Work item | Omit all images, then repeat exactly the lines below from the one containing "the features in" through the one containing "data dalam satu menu. (62, 71)", both ends included.

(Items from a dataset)
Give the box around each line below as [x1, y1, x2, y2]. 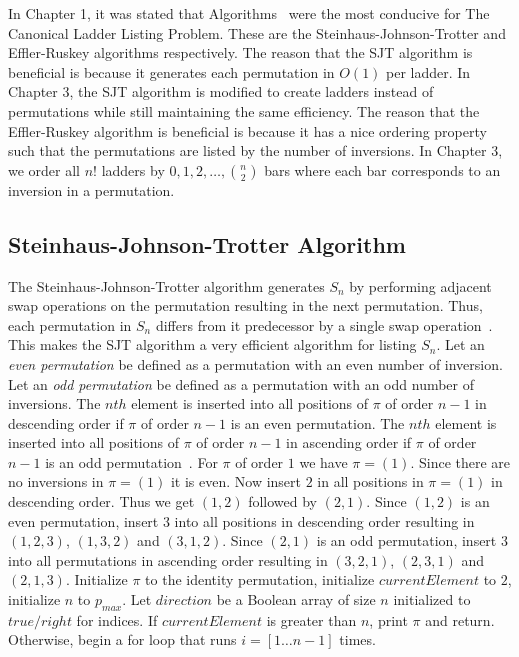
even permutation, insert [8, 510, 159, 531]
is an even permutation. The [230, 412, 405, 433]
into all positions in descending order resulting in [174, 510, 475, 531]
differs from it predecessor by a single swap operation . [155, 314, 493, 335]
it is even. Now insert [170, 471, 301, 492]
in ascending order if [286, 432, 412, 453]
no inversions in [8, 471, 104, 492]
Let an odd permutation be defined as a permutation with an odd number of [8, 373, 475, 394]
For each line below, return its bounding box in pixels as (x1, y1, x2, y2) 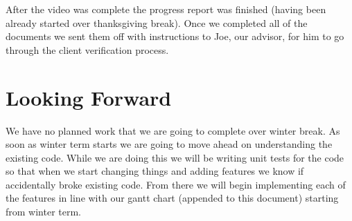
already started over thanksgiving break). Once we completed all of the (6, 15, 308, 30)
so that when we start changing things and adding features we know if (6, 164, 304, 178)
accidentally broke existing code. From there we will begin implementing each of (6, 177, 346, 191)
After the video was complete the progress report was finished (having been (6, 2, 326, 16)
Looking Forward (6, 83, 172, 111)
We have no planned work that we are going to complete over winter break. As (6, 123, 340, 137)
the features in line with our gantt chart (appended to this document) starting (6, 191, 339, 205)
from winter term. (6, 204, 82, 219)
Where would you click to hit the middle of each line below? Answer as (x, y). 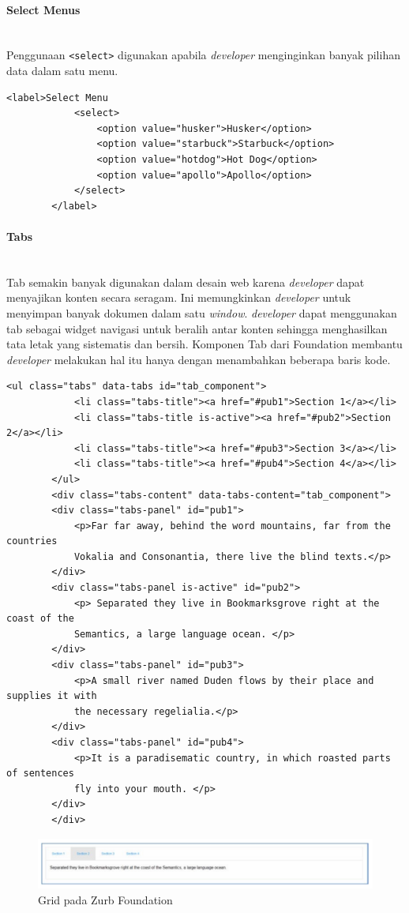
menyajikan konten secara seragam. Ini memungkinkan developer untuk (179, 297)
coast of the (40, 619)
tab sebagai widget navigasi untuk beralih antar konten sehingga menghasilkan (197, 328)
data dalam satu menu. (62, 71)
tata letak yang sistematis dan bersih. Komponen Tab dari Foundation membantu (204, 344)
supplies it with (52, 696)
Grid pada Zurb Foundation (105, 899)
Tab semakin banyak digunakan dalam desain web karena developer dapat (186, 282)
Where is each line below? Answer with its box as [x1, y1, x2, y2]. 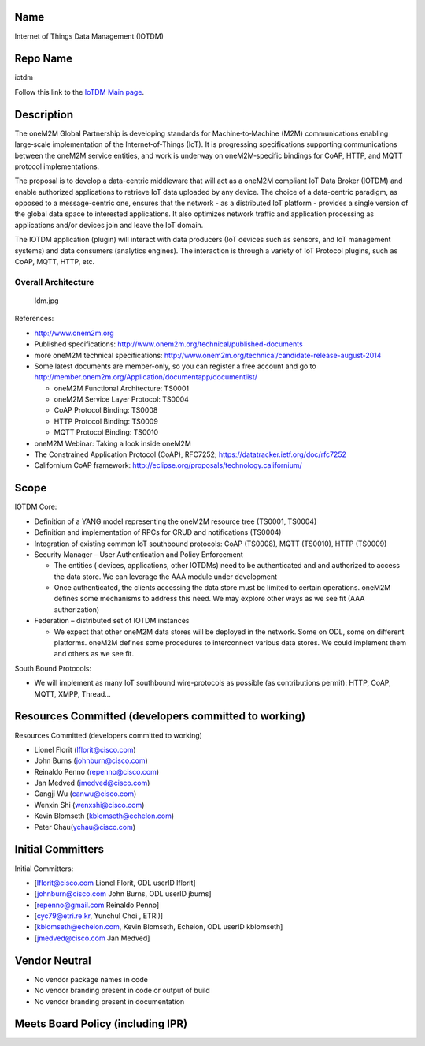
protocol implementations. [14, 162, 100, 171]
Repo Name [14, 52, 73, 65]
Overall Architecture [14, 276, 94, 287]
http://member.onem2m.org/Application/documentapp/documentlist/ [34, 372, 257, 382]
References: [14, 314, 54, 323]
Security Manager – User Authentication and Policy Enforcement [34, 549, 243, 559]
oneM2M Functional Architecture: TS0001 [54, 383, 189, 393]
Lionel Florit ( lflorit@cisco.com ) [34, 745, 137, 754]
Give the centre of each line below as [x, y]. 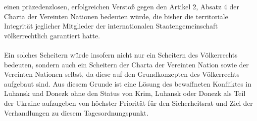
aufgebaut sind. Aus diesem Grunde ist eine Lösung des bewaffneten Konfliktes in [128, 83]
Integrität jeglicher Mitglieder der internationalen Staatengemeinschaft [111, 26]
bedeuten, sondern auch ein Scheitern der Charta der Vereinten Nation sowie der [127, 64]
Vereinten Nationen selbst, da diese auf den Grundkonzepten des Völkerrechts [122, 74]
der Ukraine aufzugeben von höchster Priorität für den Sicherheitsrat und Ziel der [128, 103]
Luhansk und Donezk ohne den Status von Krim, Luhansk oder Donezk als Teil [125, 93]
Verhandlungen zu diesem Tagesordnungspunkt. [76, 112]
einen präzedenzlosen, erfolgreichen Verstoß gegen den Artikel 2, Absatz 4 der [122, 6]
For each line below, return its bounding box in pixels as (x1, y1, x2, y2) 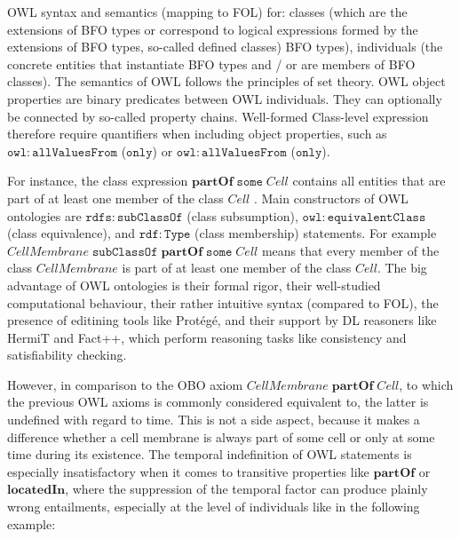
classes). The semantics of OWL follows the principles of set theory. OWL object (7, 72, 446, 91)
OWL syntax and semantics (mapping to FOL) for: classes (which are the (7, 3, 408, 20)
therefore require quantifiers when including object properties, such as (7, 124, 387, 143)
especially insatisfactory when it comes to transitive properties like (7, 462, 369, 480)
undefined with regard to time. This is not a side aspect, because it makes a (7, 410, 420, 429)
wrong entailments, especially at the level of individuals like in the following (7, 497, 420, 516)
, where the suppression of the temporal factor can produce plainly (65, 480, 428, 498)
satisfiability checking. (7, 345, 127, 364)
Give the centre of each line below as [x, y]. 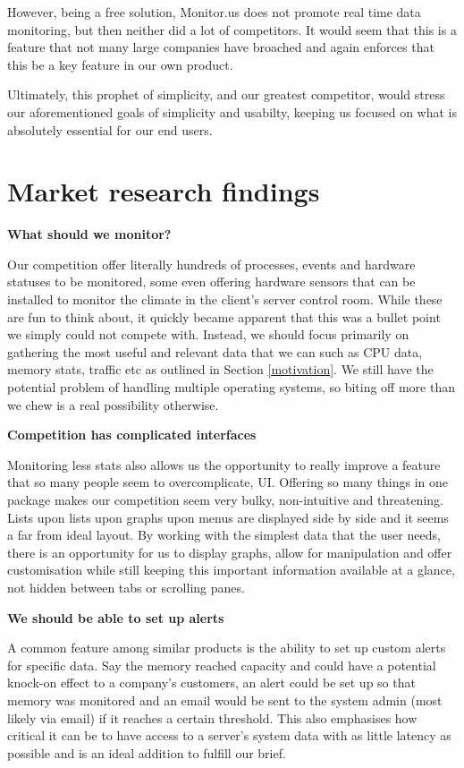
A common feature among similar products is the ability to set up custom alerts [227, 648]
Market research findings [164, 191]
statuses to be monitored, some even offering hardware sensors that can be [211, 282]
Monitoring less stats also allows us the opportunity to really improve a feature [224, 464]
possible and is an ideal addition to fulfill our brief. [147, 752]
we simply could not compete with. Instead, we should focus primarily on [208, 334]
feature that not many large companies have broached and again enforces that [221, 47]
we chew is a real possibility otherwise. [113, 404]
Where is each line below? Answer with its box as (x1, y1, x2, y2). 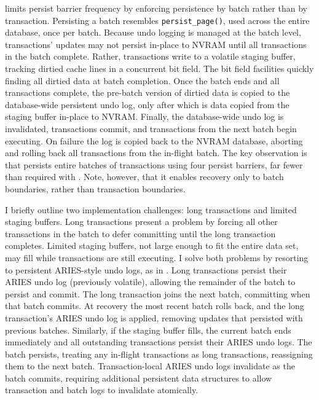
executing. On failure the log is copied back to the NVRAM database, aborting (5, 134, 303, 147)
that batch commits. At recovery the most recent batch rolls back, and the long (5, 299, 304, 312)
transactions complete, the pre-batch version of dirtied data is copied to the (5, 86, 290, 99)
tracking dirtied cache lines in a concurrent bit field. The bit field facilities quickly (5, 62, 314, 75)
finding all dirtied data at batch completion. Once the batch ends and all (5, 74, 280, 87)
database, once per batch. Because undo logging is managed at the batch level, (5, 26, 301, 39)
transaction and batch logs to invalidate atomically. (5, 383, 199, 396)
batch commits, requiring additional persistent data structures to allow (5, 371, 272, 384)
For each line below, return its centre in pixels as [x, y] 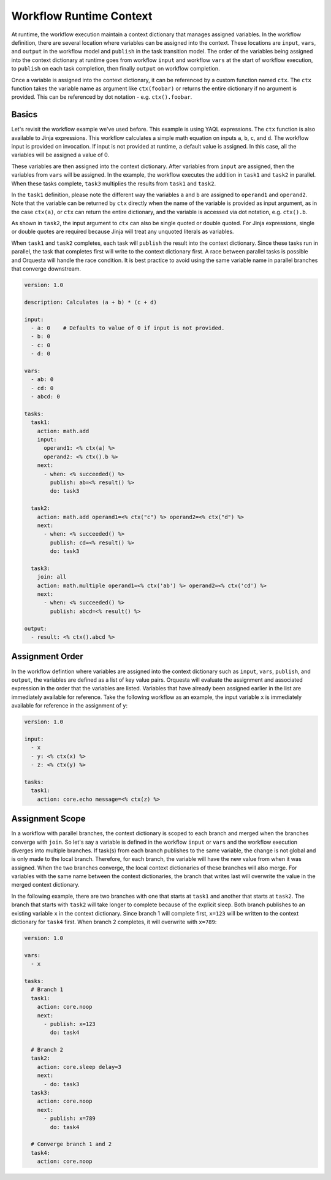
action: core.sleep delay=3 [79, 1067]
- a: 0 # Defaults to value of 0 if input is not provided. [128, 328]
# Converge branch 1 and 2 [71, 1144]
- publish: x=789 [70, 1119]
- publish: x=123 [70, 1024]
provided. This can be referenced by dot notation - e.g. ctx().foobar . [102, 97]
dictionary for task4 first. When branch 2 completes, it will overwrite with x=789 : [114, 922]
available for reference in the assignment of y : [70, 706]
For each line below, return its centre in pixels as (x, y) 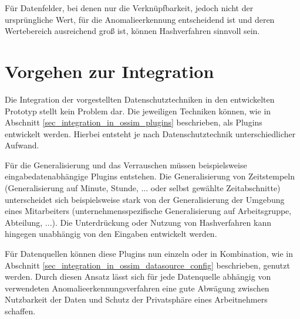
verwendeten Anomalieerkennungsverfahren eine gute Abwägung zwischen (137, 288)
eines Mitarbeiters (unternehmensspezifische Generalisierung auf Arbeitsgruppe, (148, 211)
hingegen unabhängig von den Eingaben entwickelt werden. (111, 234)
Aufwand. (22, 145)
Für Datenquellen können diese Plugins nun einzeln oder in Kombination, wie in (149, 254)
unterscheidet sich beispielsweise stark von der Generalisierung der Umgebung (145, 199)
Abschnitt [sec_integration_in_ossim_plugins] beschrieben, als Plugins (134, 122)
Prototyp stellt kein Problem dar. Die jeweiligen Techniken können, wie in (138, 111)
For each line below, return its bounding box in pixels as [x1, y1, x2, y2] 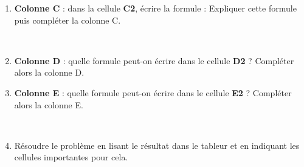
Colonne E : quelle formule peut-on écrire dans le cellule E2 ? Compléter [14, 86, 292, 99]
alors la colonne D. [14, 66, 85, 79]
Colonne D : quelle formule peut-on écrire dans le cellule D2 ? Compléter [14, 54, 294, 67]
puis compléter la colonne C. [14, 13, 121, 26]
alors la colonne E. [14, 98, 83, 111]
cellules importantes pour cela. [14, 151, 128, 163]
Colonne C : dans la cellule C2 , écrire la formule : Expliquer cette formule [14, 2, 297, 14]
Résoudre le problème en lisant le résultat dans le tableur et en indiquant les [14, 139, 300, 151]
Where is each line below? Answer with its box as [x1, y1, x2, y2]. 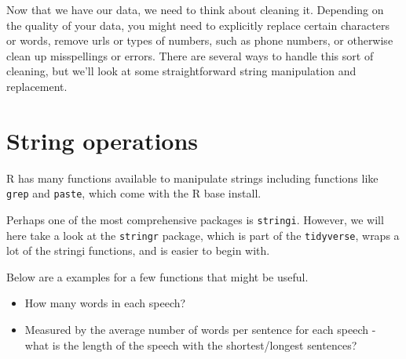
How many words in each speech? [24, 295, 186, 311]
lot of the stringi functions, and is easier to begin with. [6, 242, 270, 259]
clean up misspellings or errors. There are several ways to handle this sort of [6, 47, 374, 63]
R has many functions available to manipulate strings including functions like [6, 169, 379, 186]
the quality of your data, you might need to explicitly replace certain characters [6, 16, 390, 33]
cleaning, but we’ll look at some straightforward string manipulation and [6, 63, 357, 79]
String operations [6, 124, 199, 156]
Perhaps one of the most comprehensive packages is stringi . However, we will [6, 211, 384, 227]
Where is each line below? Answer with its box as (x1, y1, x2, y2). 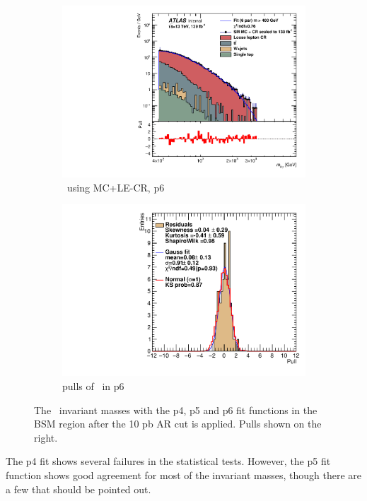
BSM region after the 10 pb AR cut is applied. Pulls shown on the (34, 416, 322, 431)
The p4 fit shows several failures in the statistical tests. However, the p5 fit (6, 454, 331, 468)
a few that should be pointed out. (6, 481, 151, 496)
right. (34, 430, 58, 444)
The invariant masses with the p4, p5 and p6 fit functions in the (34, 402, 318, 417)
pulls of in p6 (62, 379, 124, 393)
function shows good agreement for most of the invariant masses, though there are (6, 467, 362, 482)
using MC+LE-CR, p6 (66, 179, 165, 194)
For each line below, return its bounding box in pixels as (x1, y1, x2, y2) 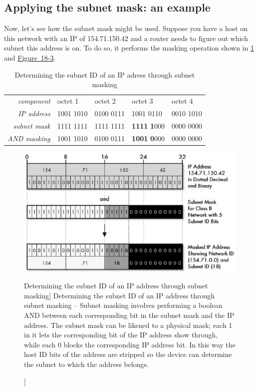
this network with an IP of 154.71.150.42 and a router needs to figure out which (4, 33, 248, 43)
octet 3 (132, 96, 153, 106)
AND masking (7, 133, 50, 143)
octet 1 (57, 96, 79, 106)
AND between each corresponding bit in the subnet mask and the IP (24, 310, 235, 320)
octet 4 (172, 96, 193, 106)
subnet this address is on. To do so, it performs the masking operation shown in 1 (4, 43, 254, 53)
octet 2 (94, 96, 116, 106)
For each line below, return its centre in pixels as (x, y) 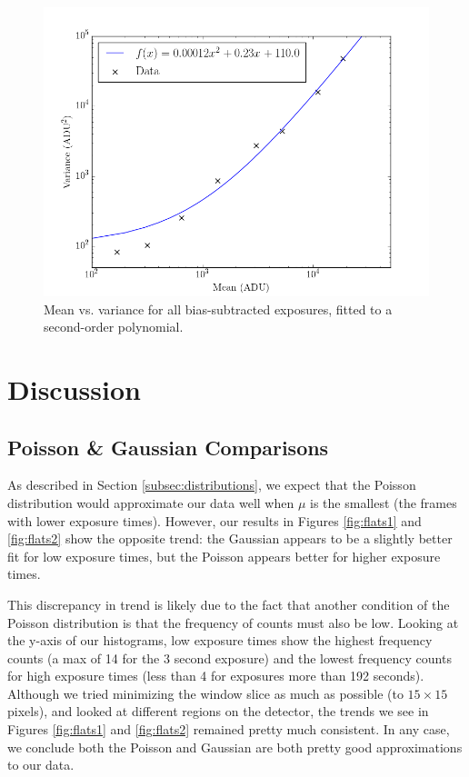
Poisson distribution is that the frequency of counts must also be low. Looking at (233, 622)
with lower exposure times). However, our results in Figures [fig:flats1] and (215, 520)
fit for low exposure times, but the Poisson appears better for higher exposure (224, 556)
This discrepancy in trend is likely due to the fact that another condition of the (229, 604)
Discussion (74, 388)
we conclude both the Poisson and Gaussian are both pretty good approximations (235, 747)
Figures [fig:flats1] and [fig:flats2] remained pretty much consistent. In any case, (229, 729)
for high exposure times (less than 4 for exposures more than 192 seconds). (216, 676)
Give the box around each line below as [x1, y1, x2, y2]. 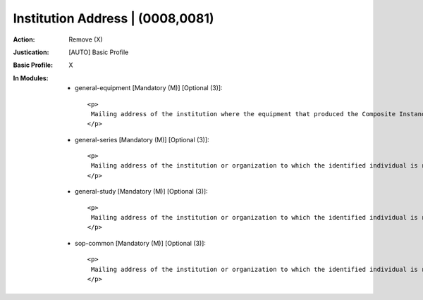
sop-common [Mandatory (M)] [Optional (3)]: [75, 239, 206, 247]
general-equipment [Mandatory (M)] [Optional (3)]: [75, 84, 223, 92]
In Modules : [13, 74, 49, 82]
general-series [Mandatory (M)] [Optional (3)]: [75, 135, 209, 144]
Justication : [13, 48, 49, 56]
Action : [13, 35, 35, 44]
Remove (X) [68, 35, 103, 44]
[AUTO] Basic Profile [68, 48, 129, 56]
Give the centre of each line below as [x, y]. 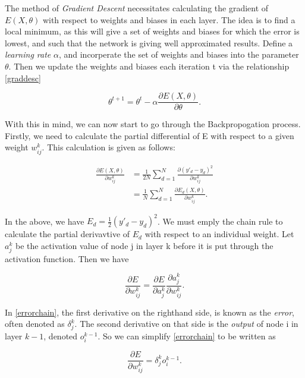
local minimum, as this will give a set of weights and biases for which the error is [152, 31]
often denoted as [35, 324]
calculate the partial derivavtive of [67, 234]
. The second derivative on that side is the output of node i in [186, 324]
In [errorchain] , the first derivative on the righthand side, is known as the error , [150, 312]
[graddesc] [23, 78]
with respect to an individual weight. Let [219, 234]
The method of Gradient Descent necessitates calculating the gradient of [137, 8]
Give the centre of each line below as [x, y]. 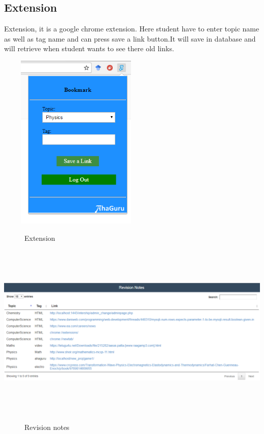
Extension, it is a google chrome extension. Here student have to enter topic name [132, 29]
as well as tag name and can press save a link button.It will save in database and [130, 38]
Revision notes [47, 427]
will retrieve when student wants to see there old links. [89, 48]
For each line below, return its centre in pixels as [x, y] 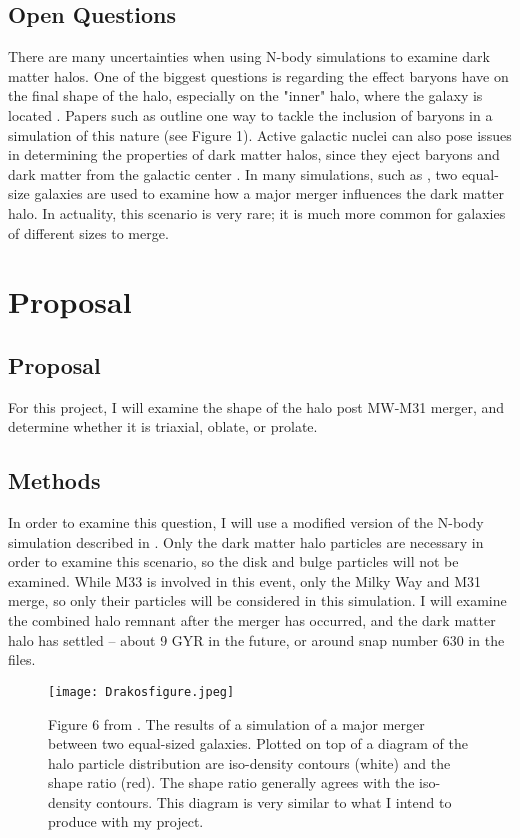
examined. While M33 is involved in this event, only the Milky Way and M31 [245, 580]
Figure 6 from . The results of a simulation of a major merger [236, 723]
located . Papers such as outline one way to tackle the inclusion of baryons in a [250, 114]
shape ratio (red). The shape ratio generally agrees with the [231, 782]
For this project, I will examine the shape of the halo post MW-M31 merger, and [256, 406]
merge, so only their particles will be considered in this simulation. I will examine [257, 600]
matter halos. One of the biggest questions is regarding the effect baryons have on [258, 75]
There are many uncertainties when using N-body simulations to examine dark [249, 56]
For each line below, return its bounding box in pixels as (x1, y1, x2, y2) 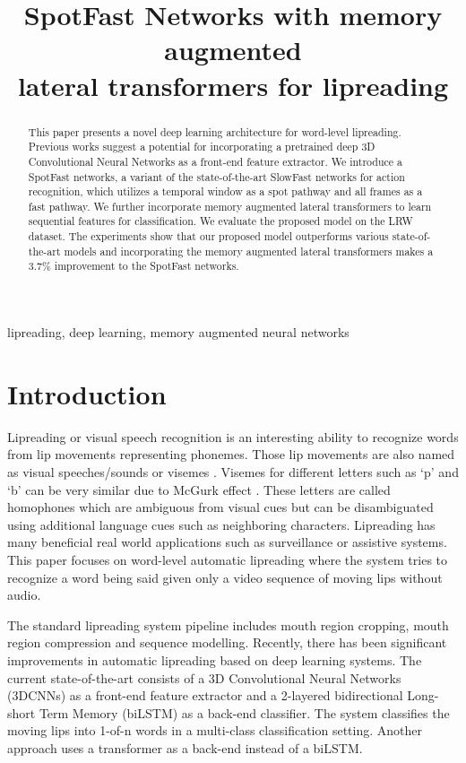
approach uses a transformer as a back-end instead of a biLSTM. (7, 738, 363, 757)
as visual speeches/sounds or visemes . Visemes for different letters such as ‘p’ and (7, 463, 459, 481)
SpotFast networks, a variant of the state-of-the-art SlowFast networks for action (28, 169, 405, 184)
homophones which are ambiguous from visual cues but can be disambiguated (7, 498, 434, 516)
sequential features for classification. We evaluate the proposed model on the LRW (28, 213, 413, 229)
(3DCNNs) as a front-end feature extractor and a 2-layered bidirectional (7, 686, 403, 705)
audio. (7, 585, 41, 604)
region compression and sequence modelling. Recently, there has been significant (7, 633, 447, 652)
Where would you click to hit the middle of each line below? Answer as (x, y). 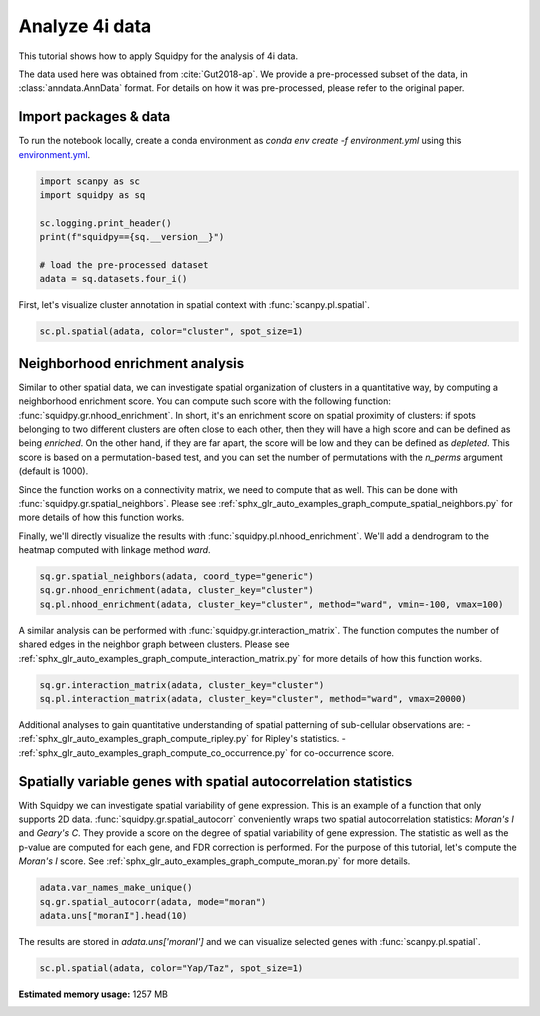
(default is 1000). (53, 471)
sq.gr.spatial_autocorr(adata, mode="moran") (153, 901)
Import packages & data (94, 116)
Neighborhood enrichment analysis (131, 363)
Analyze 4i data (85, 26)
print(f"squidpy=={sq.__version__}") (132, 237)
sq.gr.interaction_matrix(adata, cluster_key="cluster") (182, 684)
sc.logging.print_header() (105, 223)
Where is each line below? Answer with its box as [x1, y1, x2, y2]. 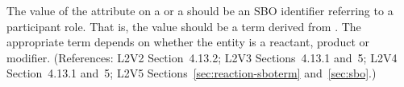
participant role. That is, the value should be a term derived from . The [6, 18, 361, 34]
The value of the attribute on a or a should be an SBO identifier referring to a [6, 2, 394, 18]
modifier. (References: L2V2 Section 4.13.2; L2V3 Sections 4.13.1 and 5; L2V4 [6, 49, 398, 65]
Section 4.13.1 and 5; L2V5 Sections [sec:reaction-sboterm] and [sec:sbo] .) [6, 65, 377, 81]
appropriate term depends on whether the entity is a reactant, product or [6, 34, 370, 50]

Solution to this problem |
the features in line with our gantt chart (appended to this document) starting (6, 191, 339, 205)
from winter term. (6, 204, 82, 219)
Where would you click to hit the middle of each line below? Answer as (x, y). 
menyajikan konten secara seragam. Ini memungkinkan developer untuk (179, 297)
coast of the (40, 619)
tab sebagai widget navigasi untuk beralih antar konten sehingga menghasilkan (197, 328)
data dalam satu menu. (62, 71)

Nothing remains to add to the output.